Our study was limited by the availability of data, and we used data from outside of SA for certain microsimulation modules. We identified a need for more up-to-date, national, and regionally representative data on obesity incidence and prevalence, as well as specific liver diseases such as NAFLD, which are on the rise in SA [19]. More frequent, high-quality data will enable more detailed modelling of the associations between obesity and NCDs in SA and more accurate projections of the economic and health burden from NCDs. We also restricted our reporting to people of working age, who have the greatest economic influence, but this meant we could not see the true extent of obesity’s influence on slower progressing diseases such as NAFLD/NASH-related cirrhosis and liver cancer, more commonly seen in older age [48, 49].
Statement of Ethics
Our study used open-access secondary data and did not require ethical approval.
Conflict of Interest Statement
The authors have no conflicts of interest to declare.
Funding Sources
This research received no specific grant from any funding agency in the public, commercial, or not-for-profit sectors.
Author Contributions
SA conceived the study, with support from L.W. J.S. wrote the manuscript, with redrafts supported by L.W., L.R., and T.C. J.G., J.C.-G., and H.I.A.R. conducted literature reviews and sourced data for the microsimulation.
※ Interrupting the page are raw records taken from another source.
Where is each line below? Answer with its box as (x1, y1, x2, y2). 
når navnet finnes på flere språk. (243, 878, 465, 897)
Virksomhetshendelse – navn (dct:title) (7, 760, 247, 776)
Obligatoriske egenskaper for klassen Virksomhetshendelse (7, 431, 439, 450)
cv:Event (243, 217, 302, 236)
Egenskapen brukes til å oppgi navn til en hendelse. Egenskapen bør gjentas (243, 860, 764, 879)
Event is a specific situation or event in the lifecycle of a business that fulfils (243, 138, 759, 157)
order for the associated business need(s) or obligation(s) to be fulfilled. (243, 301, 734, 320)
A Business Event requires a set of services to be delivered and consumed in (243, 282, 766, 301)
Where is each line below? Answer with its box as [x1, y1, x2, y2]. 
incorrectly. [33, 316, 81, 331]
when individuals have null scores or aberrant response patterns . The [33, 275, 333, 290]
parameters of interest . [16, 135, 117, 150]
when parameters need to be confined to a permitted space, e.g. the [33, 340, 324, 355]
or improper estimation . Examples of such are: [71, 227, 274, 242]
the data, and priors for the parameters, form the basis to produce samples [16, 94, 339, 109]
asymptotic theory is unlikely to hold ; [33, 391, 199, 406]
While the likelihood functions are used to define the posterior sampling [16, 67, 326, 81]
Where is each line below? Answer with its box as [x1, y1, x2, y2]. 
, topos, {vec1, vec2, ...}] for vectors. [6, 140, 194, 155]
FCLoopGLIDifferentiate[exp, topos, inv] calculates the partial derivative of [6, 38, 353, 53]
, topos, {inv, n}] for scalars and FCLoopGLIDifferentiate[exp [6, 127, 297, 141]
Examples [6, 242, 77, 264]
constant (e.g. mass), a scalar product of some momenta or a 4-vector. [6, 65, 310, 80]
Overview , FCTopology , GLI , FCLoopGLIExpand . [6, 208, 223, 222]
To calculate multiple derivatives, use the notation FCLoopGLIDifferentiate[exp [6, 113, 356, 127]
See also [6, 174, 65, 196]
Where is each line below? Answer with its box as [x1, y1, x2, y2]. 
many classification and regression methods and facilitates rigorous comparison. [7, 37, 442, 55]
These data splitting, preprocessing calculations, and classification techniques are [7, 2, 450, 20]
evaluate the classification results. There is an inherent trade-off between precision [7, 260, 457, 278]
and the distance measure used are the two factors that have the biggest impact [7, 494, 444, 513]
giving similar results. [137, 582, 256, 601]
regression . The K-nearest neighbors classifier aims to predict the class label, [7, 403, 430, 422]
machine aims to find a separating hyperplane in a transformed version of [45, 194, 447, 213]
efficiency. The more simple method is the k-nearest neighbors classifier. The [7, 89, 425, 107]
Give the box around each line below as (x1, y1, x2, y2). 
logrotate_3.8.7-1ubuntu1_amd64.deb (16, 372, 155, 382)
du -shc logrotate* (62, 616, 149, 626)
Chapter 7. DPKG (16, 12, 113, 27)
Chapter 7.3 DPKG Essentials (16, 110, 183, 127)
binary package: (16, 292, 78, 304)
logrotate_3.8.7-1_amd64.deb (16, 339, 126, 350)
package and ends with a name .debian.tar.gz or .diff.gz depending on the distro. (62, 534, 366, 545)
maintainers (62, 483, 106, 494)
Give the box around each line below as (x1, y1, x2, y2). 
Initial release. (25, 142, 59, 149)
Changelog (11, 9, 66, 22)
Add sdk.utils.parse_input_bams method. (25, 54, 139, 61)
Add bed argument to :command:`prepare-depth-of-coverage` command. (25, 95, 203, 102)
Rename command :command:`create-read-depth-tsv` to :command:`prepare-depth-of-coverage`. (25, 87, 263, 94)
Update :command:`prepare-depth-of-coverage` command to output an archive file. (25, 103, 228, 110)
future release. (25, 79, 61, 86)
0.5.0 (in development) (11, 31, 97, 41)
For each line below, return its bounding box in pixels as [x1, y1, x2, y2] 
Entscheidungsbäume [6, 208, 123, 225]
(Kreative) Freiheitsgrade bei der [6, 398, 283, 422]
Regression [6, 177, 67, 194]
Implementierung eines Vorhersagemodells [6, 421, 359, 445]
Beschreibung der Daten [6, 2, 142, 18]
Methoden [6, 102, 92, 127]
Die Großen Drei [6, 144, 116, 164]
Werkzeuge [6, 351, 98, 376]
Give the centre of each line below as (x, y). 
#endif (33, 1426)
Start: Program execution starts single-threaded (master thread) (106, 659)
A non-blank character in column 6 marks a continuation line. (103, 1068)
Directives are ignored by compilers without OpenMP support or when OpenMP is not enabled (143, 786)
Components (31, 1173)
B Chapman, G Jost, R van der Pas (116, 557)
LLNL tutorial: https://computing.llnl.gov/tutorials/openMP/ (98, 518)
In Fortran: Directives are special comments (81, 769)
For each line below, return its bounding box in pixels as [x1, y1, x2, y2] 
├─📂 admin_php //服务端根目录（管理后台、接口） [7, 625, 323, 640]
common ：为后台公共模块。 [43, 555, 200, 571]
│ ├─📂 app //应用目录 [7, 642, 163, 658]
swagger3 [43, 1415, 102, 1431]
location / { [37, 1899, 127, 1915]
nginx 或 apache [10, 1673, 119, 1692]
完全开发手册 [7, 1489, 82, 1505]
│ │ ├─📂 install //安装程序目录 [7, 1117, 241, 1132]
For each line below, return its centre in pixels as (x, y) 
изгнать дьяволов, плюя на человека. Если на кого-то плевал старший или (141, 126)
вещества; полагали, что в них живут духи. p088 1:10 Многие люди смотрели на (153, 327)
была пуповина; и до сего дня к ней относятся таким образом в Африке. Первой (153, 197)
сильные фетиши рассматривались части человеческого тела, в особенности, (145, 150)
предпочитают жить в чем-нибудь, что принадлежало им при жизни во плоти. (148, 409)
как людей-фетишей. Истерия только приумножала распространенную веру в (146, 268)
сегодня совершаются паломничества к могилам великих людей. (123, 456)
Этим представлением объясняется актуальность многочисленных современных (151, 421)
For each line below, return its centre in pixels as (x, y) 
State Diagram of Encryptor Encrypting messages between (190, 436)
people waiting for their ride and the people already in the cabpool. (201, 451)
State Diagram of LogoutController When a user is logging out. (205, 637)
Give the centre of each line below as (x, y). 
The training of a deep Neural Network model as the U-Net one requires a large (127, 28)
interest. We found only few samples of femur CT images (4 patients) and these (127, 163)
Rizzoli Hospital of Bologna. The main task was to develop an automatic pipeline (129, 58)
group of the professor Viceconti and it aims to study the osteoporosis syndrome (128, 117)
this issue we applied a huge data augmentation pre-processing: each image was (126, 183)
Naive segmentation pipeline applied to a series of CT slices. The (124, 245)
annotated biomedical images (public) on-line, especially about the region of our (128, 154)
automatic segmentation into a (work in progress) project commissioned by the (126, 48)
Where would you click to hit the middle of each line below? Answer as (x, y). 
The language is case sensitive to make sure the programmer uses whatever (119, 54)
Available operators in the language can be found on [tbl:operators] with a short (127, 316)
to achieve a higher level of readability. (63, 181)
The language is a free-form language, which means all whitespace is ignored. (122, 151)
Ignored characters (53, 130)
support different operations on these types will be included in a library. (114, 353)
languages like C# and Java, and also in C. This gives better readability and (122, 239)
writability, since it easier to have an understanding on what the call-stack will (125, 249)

T.C., L.R., and L.W. adapted the model and ran the microsimulation. J.S., T.C., and L.W. interpreted the data. S.A.A., N.F.B., N.A.A., K.A., and H.I.A.R. reviewed and substantially revised the manuscript content. All authors reviewed and approved the final version of the manuscript.
Data Availability Statement
The data supporting the findings of this study are taken from publicly available sources (as mentioned in the Methods section and Online Supplementary Material). Further enquiries can be directed to the corresponding author.